To track already detected objects in a video, you need a method that maintains consistent identities for objects across frames. This process, called object tracking, relies on associating detections from consecutive frames and updating their positions. The key steps involve initializing tracks for detected objects, predicting their future locations (using motion models), and matching new detections to existing tracks. This ensures each object retains a unique ID even as it moves, occludes, or temporarily leaves the frame. For example, if a car is detected in frame 1, the tracker assigns it an ID and updates its position in frame 2 by linking the new detection to the same ID, even if the car’s appearance changes slightly.
Common algorithms for tracking include the Kalman Filter and the Hungarian algorithm. The Kalman Filter predicts an object’s next position based on its current velocity and motion patterns, which helps handle temporary occlusions. The Hungarian algorithm matches detected objects in the current frame to existing tracks by solving a cost matrix, where lower costs indicate stronger matches. For instance, if two cars are detected in adjacent frames, the algorithm calculates the distance between their bounding boxes and assigns the closest matches. More advanced methods like SORT (Simple Online and Realtime Tracking) combine these techniques, using Kalman Filters for prediction and the Hungarian algorithm for data association. Deep learning-based trackers, such as DeepSORT, add appearance descriptors (e.g., neural network embeddings) to improve matching accuracy when objects look similar.
To implement tracking, start with a detection framework like YOLO or Faster R-CNN to generate bounding boxes for each frame. Then, use a tracking library like OpenCV (with built-in trackers such as KCF or CSRT) or a dedicated toolkit like the tracker module in Python’s Dlib library.
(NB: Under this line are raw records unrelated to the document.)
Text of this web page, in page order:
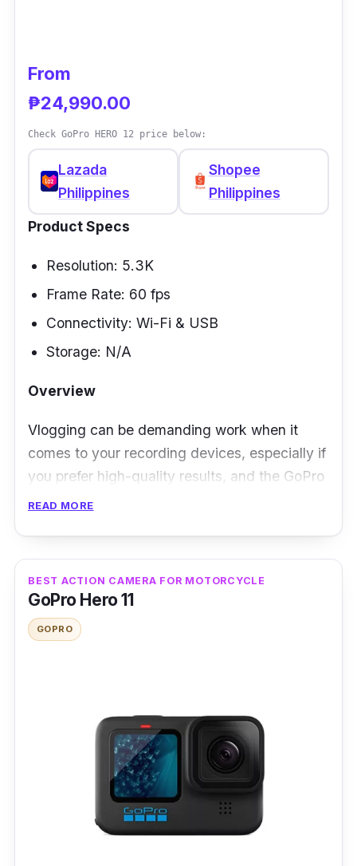
Performance
angle videos with a maximum field of view of
170 degrees. It supports 60 frames per
second, allowing you to achieve higher-
definition footage. As an action camera, it
needs a stabilization feature, and the X3 has
one of the best, thanks to its flowstate
stabilization feature.
From
₱24,990.00
Check GoPro HERO 12 price below:
Lazada
Philippines
Shopee
Philippines
Product Specs
Resolution: 5.3K
Frame Rate: 60 fps
Connectivity: Wi-Fi & USB
Storage: N/A
Overview
Vlogging can be demanding work when it
comes to your recording devices, especially if
you prefer high-quality results, and the GoPro
Hero 12 won't have any problem meeting your
record and take high-quality videos and
photos.
famous brands when it comes to action
cameras, the Hero 12 also boasts its
HyperSmooth 6.0 stabilization feature, which
is considered to be one of the best in the
business, as you can always expect smooth
results however rough it gets going.
READ MORE
BEST ACTION CAMERA FOR MOTORCYCLE
GoPro Hero 11
GOPRO
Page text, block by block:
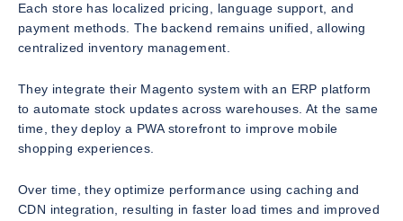
Each store has localized pricing, language support, and
payment methods. The backend remains unified, allowing
centralized inventory management.
They integrate their Magento system with an ERP platform
to automate stock updates across warehouses. At the same
time, they deploy a PWA storefront to improve mobile
shopping experiences.
Over time, they optimize performance using caching and
CDN integration, resulting in faster load times and improved
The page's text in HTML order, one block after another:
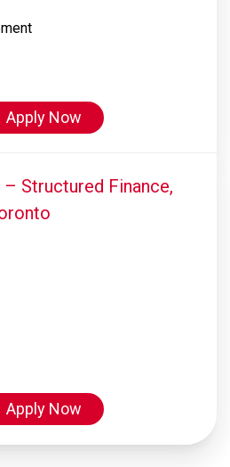
Apply Now
– Structured Finance,
Apply Now
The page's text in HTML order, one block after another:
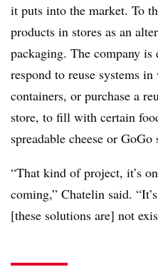
it puts into the market. To
products in stores as an
packaging. The company
respond to reuse systems
containers, or purchase a
store, to fill with certain
spreadable cheese or
“That kind of project, it’s
coming,” Chatelin said.
[these solutions are] not
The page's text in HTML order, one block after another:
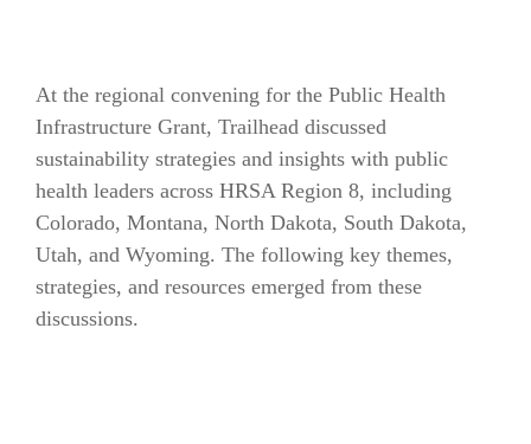
At the regional convening for the Public Health
Infrastructure Grant, Trailhead discussed
sustainability strategies and insights with public
health leaders across HRSA Region 8, including
Colorado, Montana, North Dakota, South Dakota,
Utah, and Wyoming. The following key themes,
strategies, and resources emerged from these
discussions.
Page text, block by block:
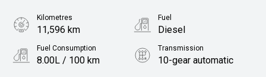
Kilometres
11,596 km
Fuel
Diesel
Fuel Consumption
8.00L / 100 km
Transmission
10-gear automatic
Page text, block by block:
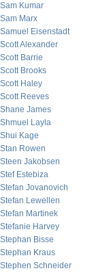
Sam Kumar
Sam Marx
Samuel Eisenstadt
Scott Alexander
Scott Barrie
Scott Brooks
Scott Haley
Scott Reeves
Shane James
Shmuel Layla
Shui Kage
Stan Rowen
Steen Jakobsen
Stef Estebiza
Stefan Jovanovich
Stefan Lewellen
Stefan Martinek
Stefanie Harvey
Stephan Bisse
Stephan Kraus
Stephen Schneider
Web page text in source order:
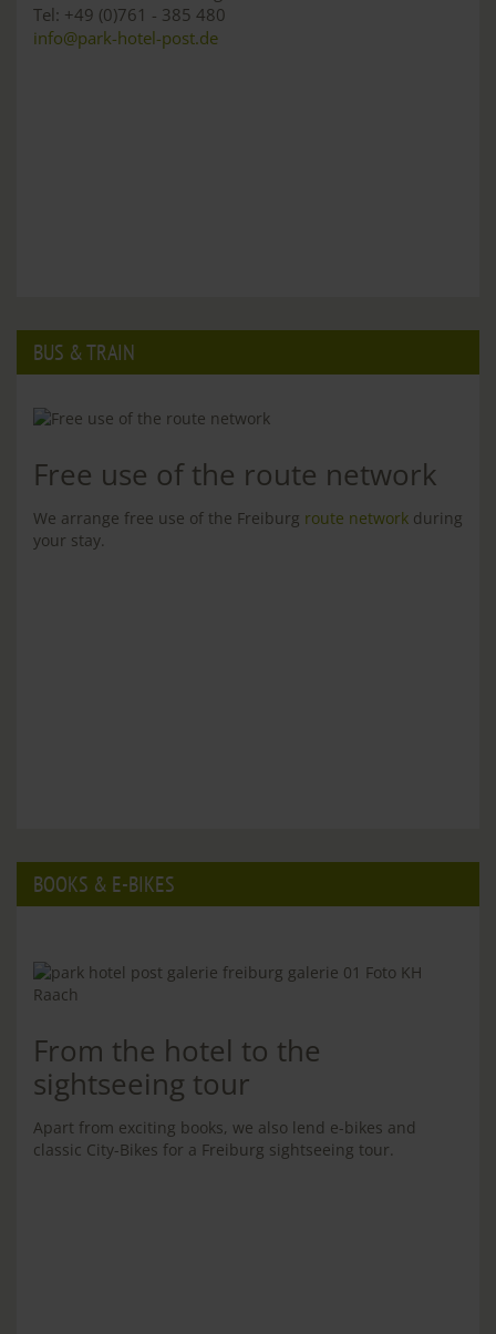
Tel: +49 (0)761 - 385 480
info@park-hotel-post.de
BUS & TRAIN
Free use of the route network
We arrange free use of the Freiburg route network during
your stay.
BOOKS & E-BIKES
From the hotel to the
sightseeing tour
Apart from exciting books, we also lend e-bikes and
classic City-Bikes for a Freiburg sightseeing tour.

For multi-object scenarios, integrate SORT or DeepSORT, which are designed to handle ID assignments and occlusions. For example, using DeepSORT, you’d first run a detector on each frame, extract appearance features from bounding boxes, and then match them to existing tracks using both motion and feature similarity. Challenges include handling rapid motion (which can break Kalman predictions) and computational efficiency—optimizations like limiting feature extraction to regions of interest can help. Testing with public datasets like MOTChallenge can validate performance metrics like IDF1 (identification accuracy) and MOTA (multi-object tracking accuracy).